## What is being asked
If a line below falls between the line with "Go Dice Links" and the line with "Thursday, February 13, 2020", or is one of those two, output it exactly; output nothing else and no pictures.

## Data provided
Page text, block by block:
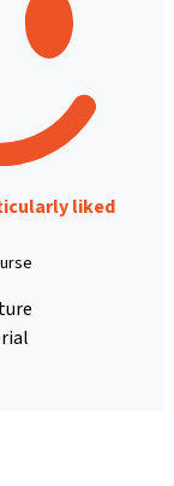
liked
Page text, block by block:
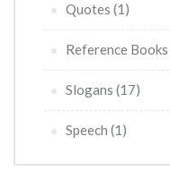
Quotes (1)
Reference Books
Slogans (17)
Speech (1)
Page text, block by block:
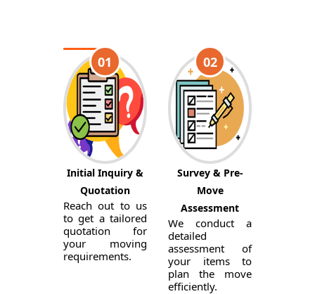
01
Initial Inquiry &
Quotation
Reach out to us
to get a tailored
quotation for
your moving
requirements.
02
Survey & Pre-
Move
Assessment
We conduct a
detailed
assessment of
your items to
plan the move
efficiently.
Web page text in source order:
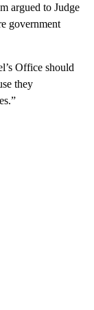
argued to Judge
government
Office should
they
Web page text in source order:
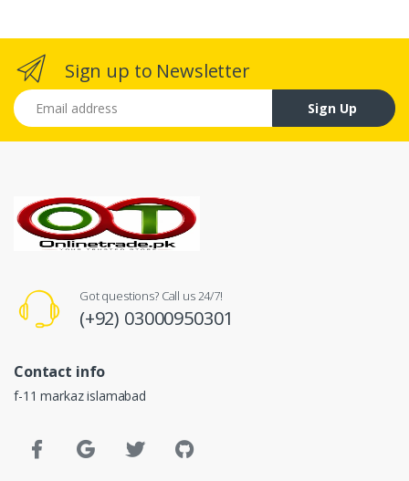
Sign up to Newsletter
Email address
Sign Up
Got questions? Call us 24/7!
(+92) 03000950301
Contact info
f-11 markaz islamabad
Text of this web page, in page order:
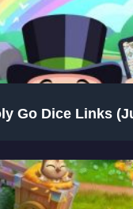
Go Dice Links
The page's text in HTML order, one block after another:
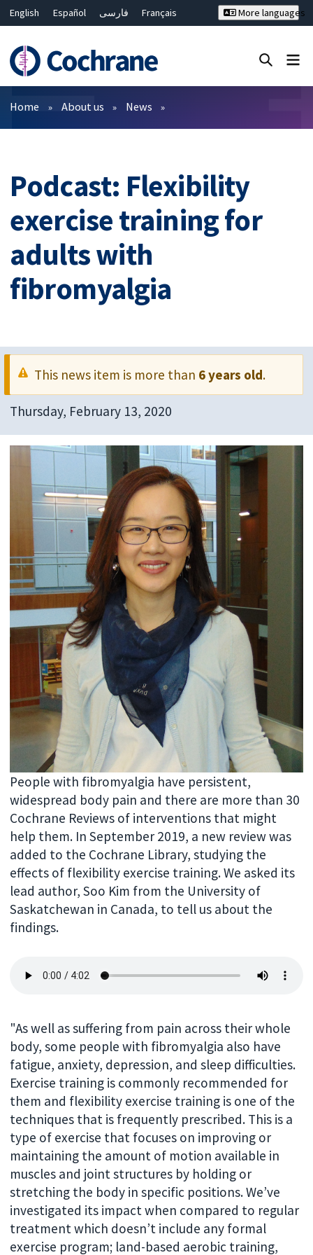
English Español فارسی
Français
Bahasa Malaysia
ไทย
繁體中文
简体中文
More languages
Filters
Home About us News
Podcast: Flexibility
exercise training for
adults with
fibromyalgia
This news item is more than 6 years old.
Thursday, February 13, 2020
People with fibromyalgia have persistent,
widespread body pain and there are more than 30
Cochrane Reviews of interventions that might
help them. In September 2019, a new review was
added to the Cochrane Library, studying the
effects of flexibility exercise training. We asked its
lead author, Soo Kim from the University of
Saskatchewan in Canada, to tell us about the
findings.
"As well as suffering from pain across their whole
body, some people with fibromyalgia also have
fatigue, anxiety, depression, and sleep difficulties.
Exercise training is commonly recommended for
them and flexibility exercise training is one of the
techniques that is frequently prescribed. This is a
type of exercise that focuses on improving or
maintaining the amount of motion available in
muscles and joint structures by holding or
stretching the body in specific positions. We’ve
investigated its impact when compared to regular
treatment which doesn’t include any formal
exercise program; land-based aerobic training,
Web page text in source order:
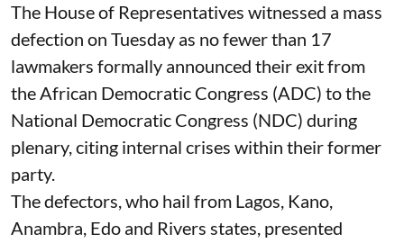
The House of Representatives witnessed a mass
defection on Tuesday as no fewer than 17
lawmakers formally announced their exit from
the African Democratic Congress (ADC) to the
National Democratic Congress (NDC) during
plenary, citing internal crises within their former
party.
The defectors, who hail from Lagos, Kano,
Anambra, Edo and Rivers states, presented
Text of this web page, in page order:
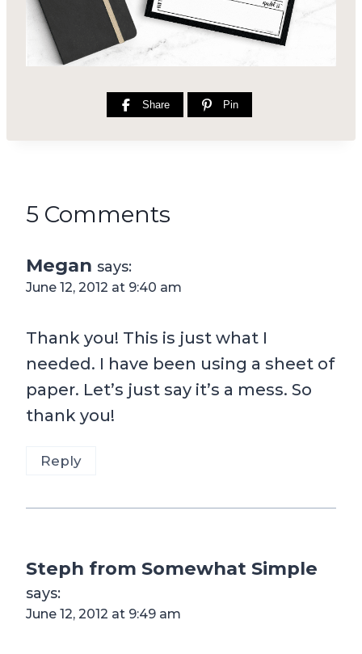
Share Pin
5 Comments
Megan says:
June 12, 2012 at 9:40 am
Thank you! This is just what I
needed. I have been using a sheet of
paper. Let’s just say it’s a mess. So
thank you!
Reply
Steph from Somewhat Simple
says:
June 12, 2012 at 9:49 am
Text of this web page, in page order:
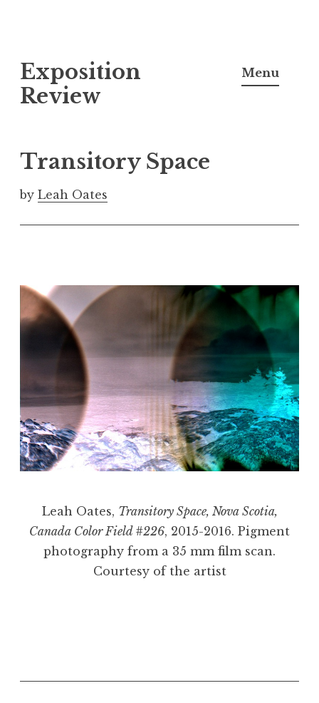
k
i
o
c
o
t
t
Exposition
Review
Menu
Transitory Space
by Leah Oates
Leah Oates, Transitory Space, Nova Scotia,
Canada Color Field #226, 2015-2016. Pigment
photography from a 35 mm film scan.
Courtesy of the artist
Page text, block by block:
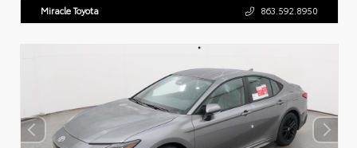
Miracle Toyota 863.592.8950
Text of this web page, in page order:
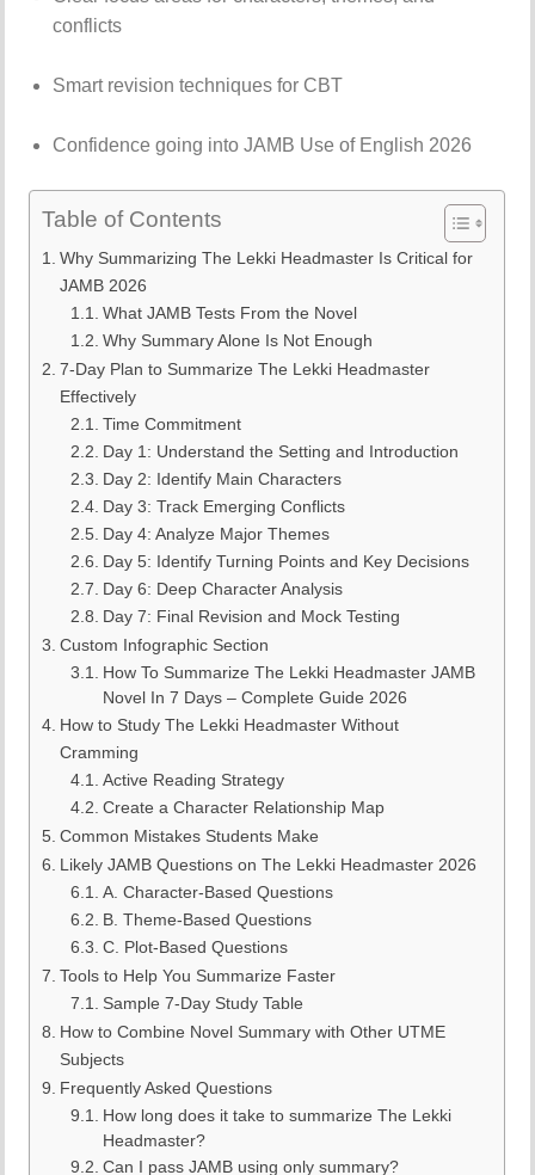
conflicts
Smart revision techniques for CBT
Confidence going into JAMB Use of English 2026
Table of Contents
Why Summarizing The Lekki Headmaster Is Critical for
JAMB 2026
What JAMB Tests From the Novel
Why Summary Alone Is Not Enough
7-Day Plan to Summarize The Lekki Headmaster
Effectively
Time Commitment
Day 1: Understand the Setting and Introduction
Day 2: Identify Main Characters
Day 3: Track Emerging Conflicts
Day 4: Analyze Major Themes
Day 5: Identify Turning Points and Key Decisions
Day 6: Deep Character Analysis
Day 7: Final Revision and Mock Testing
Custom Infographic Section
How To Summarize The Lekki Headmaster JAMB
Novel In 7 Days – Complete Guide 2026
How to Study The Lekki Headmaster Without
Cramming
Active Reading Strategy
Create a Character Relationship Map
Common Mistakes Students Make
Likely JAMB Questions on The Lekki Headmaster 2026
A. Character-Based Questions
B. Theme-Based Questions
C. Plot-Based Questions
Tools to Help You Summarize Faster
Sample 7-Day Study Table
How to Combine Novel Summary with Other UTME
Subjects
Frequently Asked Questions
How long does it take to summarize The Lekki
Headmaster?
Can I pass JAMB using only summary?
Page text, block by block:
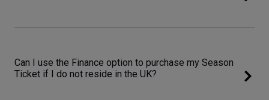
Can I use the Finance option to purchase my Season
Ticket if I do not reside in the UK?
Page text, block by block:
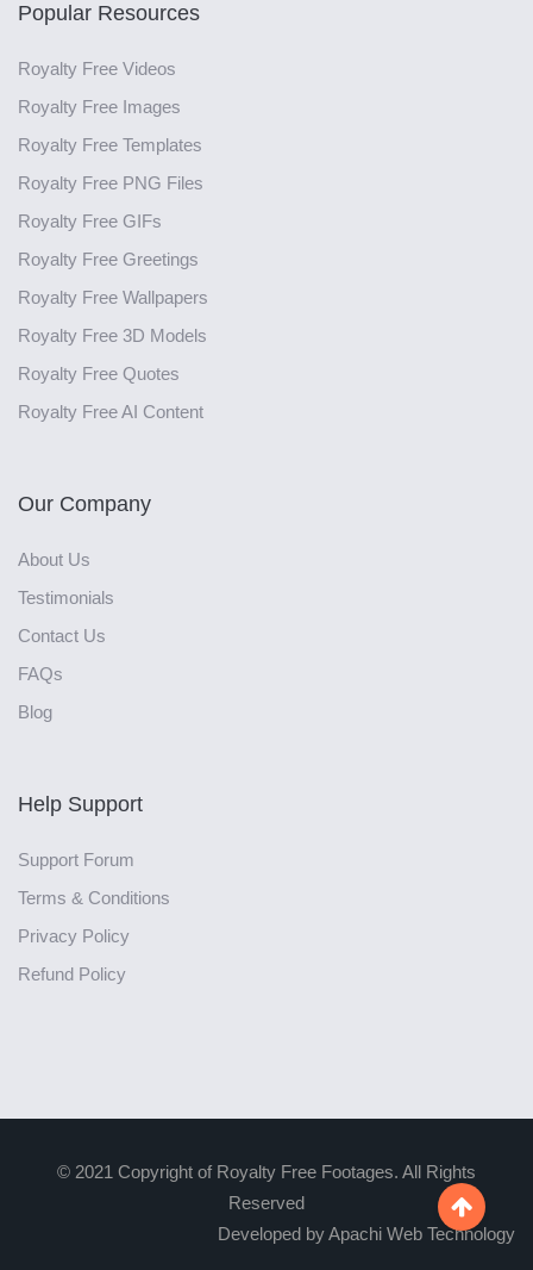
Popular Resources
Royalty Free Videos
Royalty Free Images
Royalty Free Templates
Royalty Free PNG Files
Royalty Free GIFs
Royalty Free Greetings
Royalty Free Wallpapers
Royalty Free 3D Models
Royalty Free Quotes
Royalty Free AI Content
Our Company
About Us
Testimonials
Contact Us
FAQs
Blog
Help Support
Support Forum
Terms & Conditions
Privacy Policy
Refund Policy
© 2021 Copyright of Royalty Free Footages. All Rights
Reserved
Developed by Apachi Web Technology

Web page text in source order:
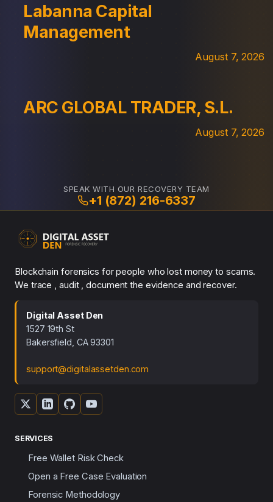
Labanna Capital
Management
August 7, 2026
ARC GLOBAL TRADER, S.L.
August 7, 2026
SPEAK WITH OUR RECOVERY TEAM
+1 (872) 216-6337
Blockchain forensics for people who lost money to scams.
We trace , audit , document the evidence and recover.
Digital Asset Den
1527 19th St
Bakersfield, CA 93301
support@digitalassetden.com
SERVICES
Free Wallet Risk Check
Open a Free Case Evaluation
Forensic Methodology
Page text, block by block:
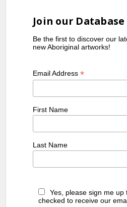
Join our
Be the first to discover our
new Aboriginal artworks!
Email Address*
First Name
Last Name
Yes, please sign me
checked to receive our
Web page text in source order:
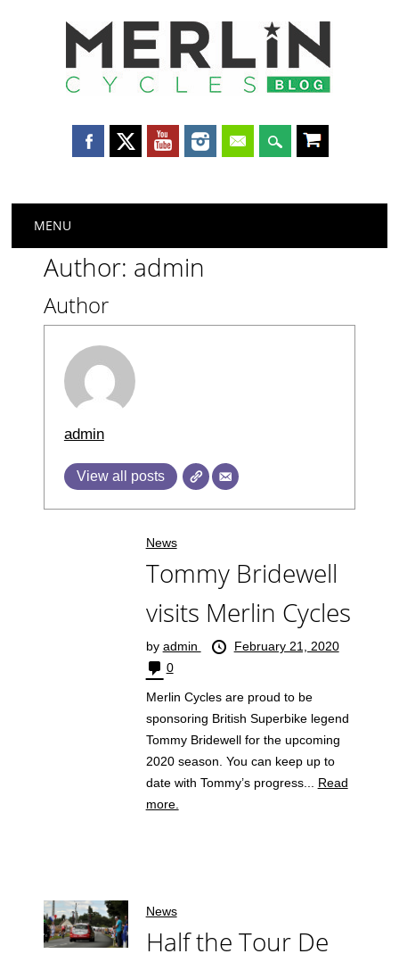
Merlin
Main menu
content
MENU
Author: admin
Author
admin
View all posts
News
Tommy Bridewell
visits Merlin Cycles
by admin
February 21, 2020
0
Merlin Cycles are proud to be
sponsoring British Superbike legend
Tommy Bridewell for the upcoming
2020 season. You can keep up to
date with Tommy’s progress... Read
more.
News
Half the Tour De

## Response for this exercise
Go Dice Links
The page's text in HTML order, one block after another:
English Español فارسی
Français
Bahasa Malaysia
ไทย
繁體中文
简体中文
More languages
Filters
Home About us News
Podcast: Flexibility
exercise training for
adults with
fibromyalgia
This news item is more than 6 years old.
Thursday, February 13, 2020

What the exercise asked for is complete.